NOTE BUG: In the current setup, when we use pg_notify, it sends notifications to all the backend instances you have running. This means you'll end up invalidating the same cache multiple times because each backend instance listens to the event separately. It might be okay to invalidate the cache several times, but if you're using this for something like sendWelcomeEmail, it could be a problem. Don't worry, my solution will fix all these issues for you.

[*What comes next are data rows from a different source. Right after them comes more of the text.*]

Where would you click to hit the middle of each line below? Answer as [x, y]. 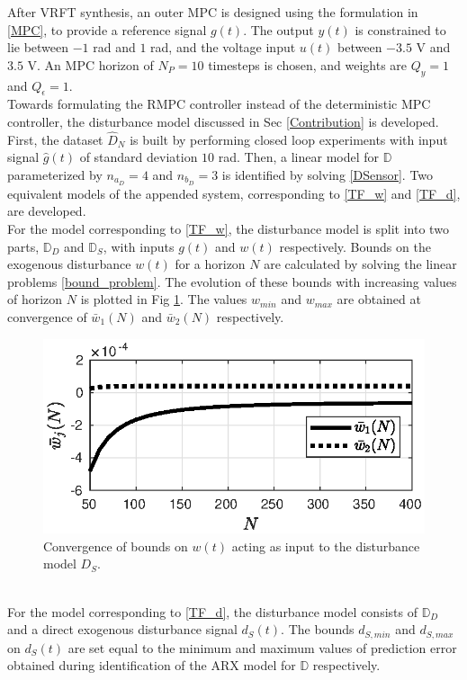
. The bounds [318, 629]
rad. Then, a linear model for [299, 157]
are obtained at [379, 299]
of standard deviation [139, 157]
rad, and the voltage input [223, 47]
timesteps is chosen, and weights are [308, 64]
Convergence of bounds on [116, 546]
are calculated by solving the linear [360, 264]
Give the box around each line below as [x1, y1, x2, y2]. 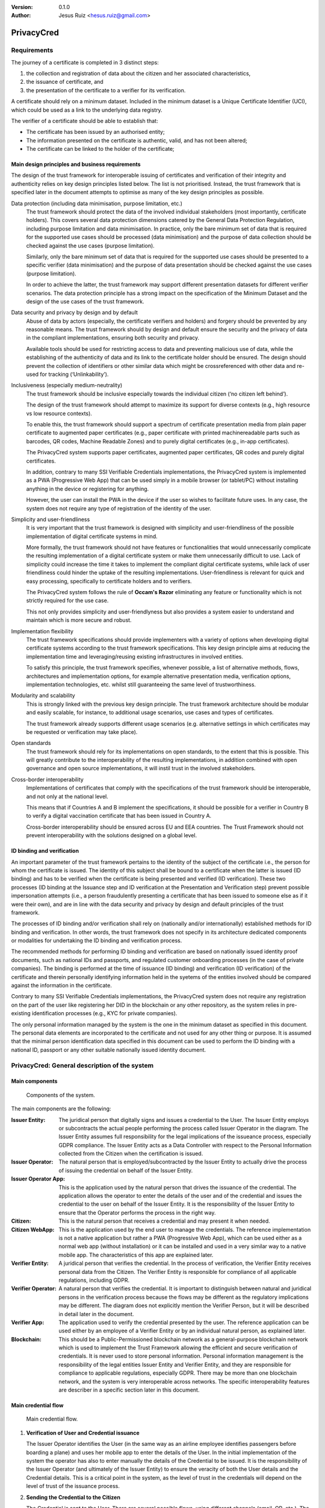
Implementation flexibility [11, 627, 73, 635]
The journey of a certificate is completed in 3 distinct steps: [11, 59, 159, 66]
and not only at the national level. [26, 793, 108, 800]
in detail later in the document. [58, 1310, 134, 1317]
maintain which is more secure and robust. [26, 616, 132, 624]
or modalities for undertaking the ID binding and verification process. [11, 937, 182, 944]
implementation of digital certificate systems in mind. [26, 533, 158, 540]
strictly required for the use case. [26, 597, 109, 604]
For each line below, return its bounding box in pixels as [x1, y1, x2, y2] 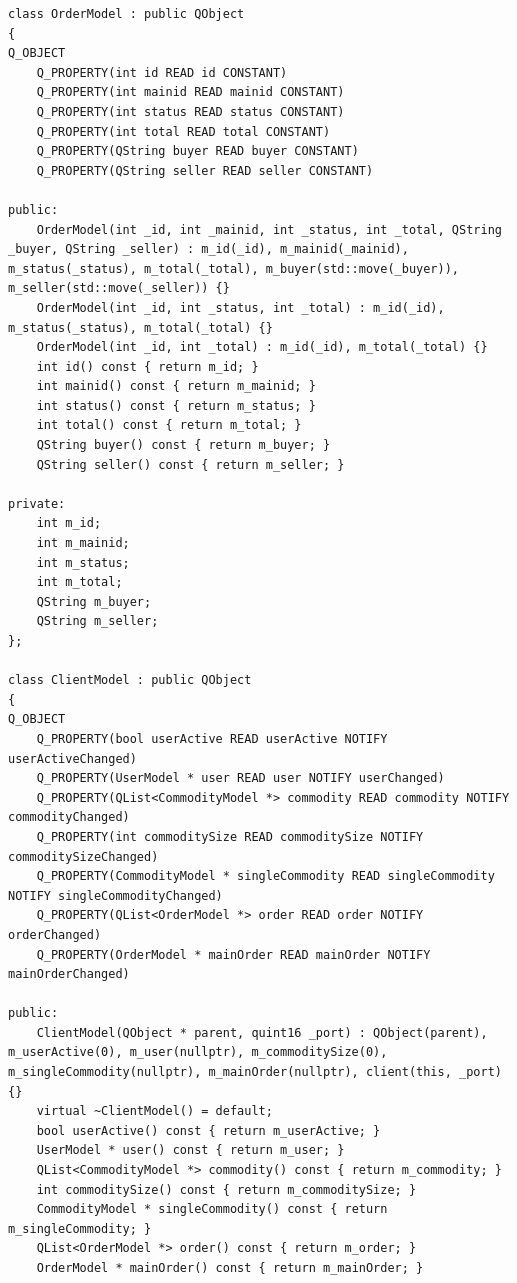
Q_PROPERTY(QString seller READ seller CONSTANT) [36, 163, 374, 178]
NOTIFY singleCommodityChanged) [8, 888, 223, 903]
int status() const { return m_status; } [36, 398, 316, 413]
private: [8, 496, 66, 511]
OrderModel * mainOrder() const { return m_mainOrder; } [36, 1261, 424, 1275]
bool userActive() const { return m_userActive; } [36, 1123, 381, 1138]
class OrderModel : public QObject [8, 7, 245, 21]
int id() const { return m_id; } [36, 359, 259, 374]
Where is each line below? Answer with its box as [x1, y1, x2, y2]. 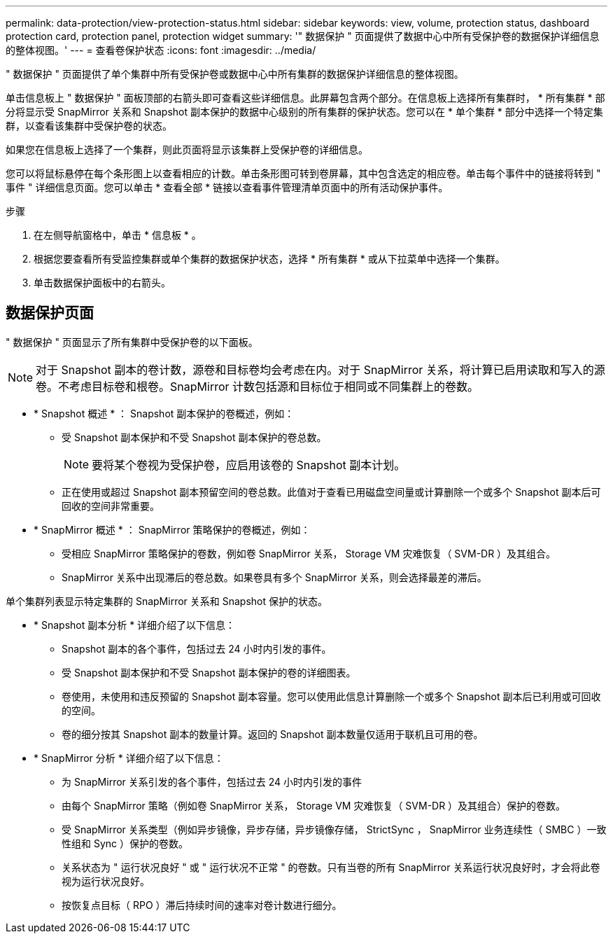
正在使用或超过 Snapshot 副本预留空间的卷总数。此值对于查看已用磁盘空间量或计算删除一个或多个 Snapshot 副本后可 [62, 485, 601, 498]
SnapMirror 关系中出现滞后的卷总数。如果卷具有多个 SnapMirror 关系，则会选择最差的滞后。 [62, 571, 487, 583]
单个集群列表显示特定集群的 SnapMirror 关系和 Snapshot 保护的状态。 [6, 594, 327, 607]
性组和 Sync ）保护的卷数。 [62, 837, 188, 849]
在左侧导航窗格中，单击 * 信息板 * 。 [34, 229, 202, 241]
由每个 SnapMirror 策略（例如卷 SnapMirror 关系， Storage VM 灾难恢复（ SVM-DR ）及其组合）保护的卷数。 [62, 799, 566, 812]
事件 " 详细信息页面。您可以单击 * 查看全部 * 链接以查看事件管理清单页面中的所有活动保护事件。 [6, 181, 449, 193]
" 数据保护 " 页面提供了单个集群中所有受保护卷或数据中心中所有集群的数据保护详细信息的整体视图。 [6, 68, 464, 80]
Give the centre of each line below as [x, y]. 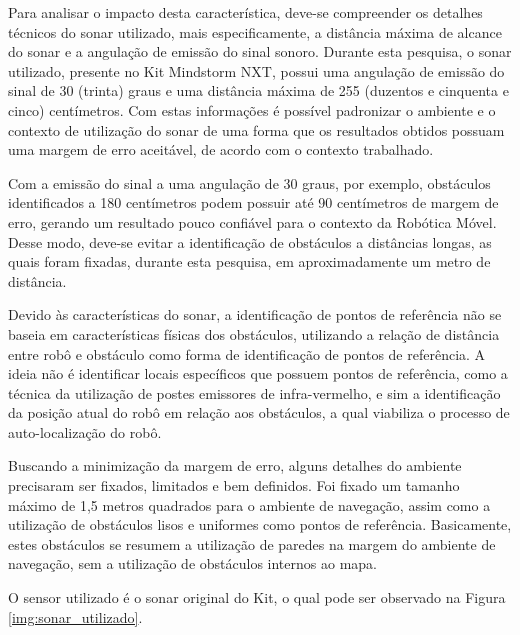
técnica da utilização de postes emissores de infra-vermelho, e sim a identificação [254, 392]
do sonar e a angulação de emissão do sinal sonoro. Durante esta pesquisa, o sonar [260, 51]
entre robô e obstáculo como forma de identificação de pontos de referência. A [247, 353]
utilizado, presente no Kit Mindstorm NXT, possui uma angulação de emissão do [256, 70]
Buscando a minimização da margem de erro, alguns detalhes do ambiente [235, 465]
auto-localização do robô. [85, 431]
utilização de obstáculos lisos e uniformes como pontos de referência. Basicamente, [260, 524]
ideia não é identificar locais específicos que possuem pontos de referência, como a [258, 373]
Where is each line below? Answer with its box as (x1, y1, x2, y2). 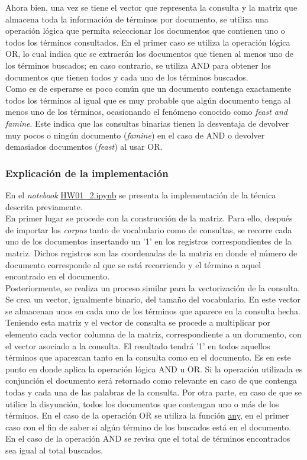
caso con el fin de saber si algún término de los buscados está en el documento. (5, 420, 292, 433)
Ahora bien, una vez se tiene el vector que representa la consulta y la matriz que (5, 1, 298, 13)
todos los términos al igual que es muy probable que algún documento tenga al (5, 94, 291, 106)
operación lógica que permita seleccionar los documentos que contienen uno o (5, 24, 285, 37)
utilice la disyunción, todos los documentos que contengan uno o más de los (5, 397, 279, 410)
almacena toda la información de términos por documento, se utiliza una (5, 12, 269, 25)
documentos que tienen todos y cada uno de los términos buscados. (5, 70, 248, 83)
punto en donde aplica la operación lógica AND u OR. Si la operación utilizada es (5, 362, 303, 375)
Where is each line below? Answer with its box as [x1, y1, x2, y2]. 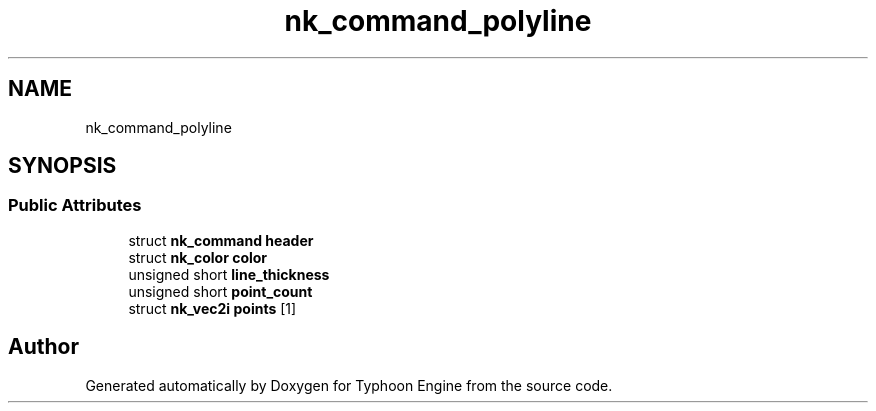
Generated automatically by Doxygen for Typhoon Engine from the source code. [85, 376, 613, 394]
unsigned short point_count [128, 282, 313, 300]
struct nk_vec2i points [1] [128, 299, 297, 317]
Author [8, 334, 79, 360]
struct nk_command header [128, 231, 314, 249]
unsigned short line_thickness [128, 265, 330, 283]
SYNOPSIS [8, 153, 117, 179]
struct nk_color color [128, 248, 268, 266]
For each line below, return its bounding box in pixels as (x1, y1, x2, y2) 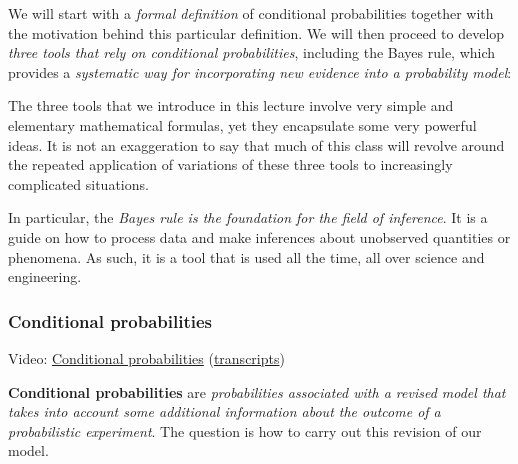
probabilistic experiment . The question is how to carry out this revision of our (8, 420, 482, 441)
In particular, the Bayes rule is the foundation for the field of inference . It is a (8, 207, 488, 228)
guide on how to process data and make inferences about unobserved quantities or (8, 226, 511, 247)
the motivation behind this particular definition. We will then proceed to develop (8, 22, 505, 43)
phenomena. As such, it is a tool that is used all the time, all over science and (8, 246, 485, 267)
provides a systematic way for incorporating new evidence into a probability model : (8, 61, 512, 82)
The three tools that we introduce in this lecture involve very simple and (8, 95, 454, 116)
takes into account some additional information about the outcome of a (8, 401, 441, 422)
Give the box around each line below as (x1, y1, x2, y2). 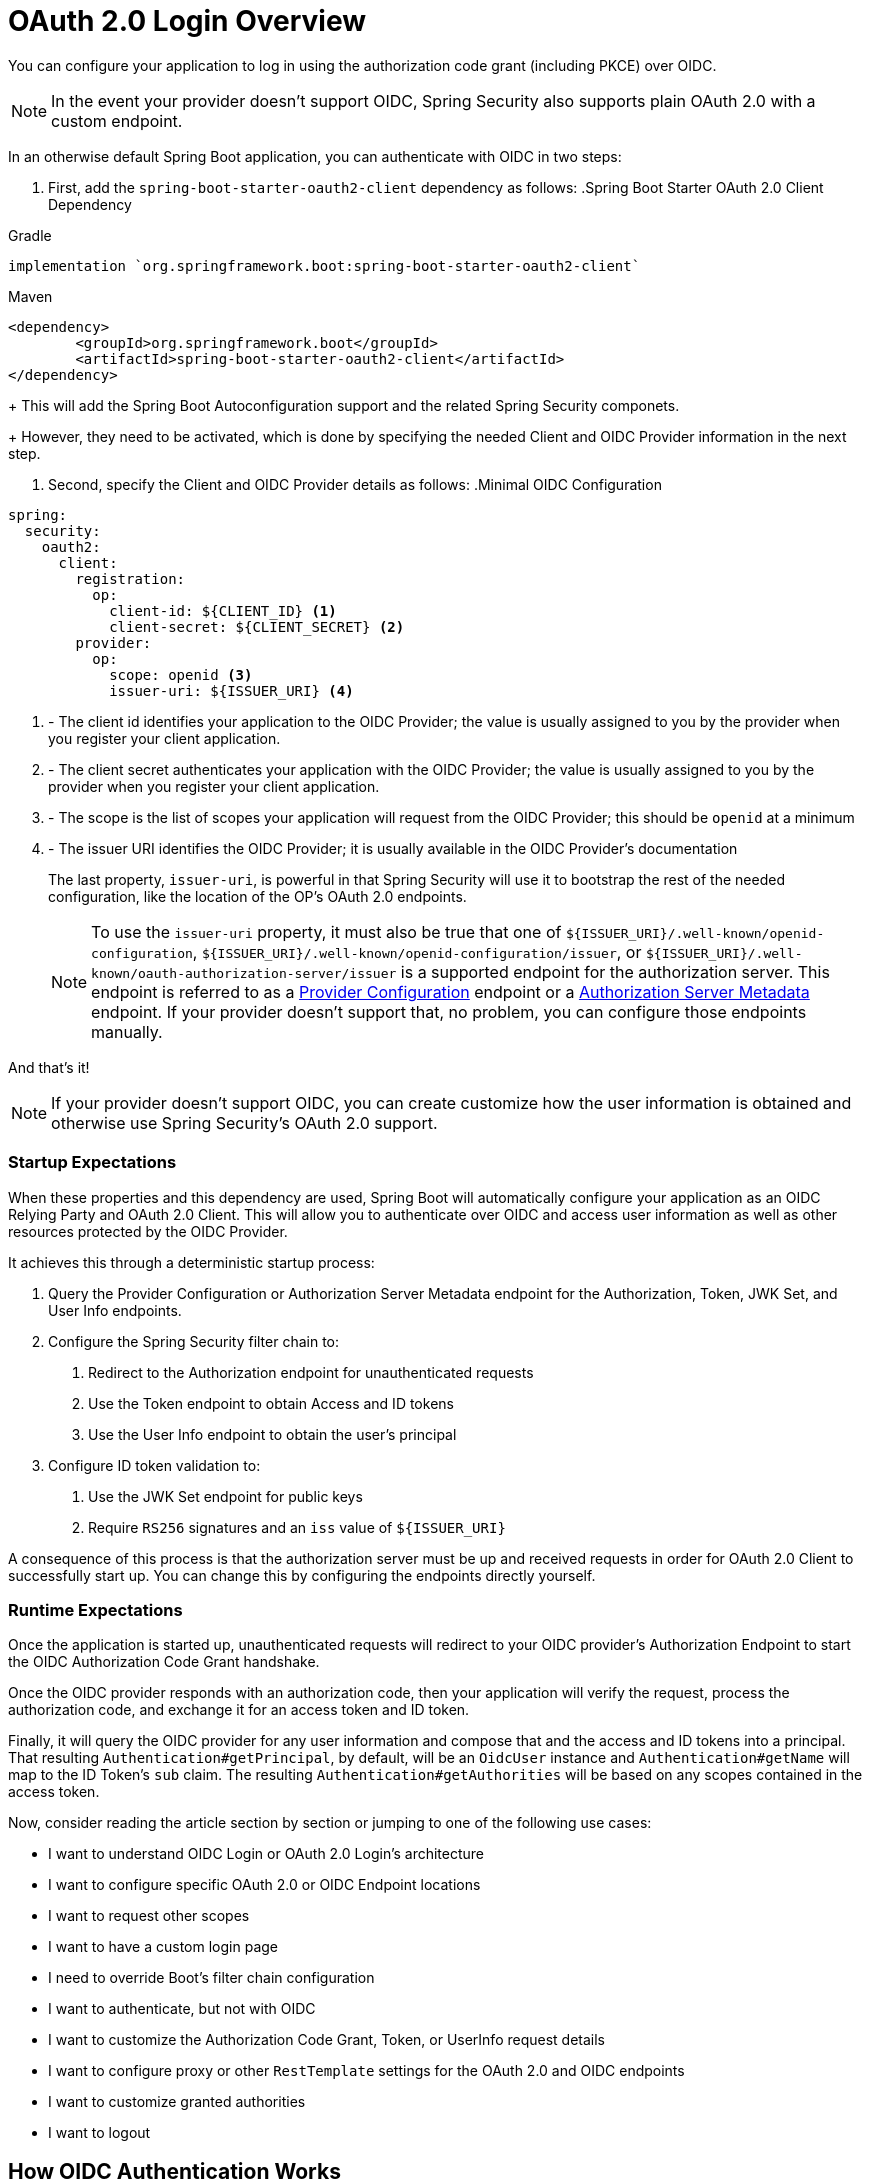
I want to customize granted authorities (48, 2093, 306, 2111)
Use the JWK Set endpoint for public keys (88, 1487, 363, 1505)
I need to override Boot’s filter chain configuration (48, 1969, 375, 1987)
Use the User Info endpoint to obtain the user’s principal (88, 1425, 457, 1443)
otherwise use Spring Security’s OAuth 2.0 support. (51, 1112, 438, 1133)
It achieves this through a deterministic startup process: (8, 1253, 375, 1271)
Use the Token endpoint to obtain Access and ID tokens (88, 1394, 454, 1412)
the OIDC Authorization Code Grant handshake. (8, 1653, 320, 1671)
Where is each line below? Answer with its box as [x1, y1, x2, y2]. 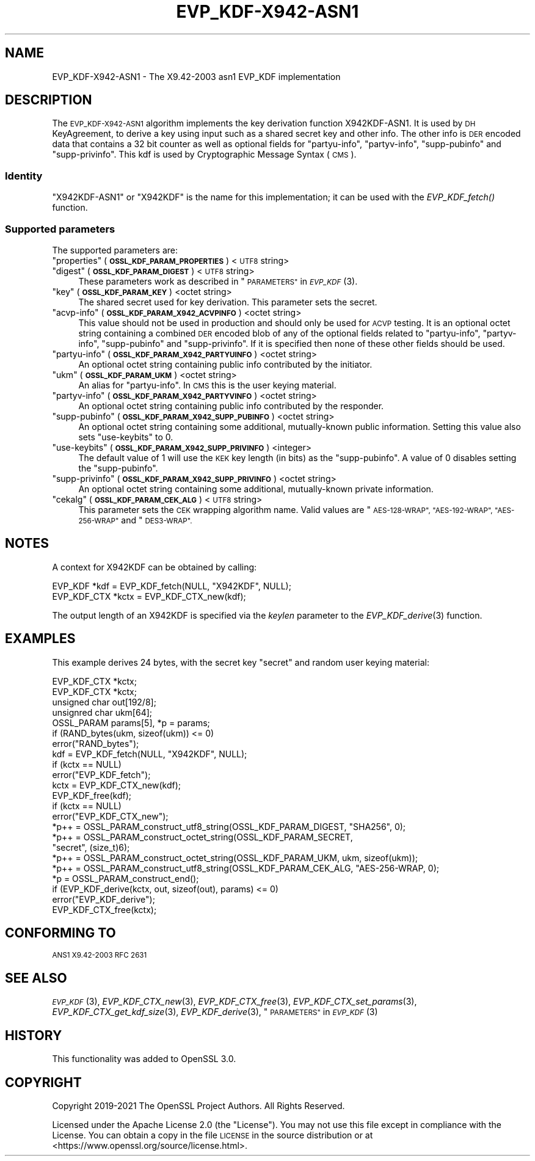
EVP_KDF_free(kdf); [52, 790, 132, 801]
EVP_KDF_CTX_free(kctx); [52, 904, 157, 915]
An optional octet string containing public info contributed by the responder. [78, 400, 384, 411]
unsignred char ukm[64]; [52, 707, 153, 718]
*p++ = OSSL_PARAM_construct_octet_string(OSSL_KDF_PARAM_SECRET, [52, 831, 353, 842]
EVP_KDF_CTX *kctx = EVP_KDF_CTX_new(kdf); [52, 591, 246, 602]
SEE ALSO [5, 970, 67, 986]
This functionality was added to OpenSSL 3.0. [52, 1054, 236, 1065]

Here's the solution I came up with in the end:

  1. https://jsr.io/@panth977/tools - This lets us set up Pub/Sub for calling internal functions.

  2. https://jsr.io/@panth977/functions - This helps us define functions with zod input/output schemas and wrappers. It makes our code more consistent and easier to read.

  3. https://jsr.io/@panth977/cache - An abstract wrapper with a bunch of hooks for single object caching, multiple object caching, collection caching, and more. (You'll need a cache that supports key → value and key → hash (field → value))

  4. https://jsr.io/@panth977/cache-redis - A Redis adapter for the /cache package.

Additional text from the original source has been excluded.